In the Afterword he gives four pillars to the new power paradigm: adequacy, reliability, universally affordable service, and rapid decarbonization. These changes will be paid for by customers and financed by investors. There is the grid and the increasingly important “grid edge” which is the decentralized distribution and microgrid technologies that will grow. So far, he says, Germany, California, New York, and Hawaii have been at the forefront of these changes to new models. These changes have not been without problems. Traditional utilities in Germany have been hit with revenue losses and low spot prices. When this has happened the U.S. the utilities have requested higher rates for all customers. While they do see some saving from DG it has not been enough to offset revenue losses.
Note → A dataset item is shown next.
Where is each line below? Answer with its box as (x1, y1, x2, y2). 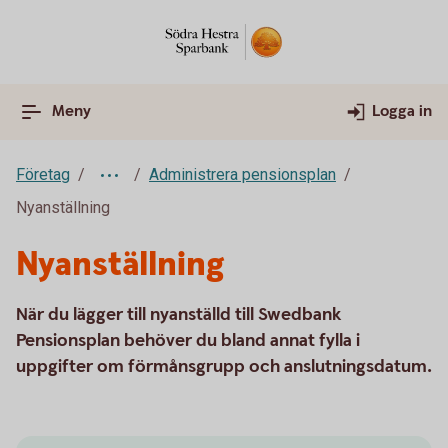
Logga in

Such revenue losses will cause distribution companies to become Smart Integrators while government and customer-owned power companies have moved toward the Energy Services Utility model. 

This book is essential reading for anyone wanting to understand the dynamic state of the current and future power industry. New developments happen frequently. Battery and other energy storage is now entering the picture more and more, both at home-scale and utility-scale. There are state battles occurring with net metering and feed-in tariff rules. There are new renewables mandates and some that have been scaled back. Gas continues to replace coal. Wind continues to grow. Future nuclear and CCS-endowed coal continued to be uncertain but may happen in the 2020’s. More microgrids, community energy, and dynamic pricing experiments are happening. Regional carbon pricing mechanisms have been established and are functional. EVs are set to take-off in the 2020’s and 2030’s. Efficiency improvements continue at all levels. I enjoyed this one as energy is a big interest of mine.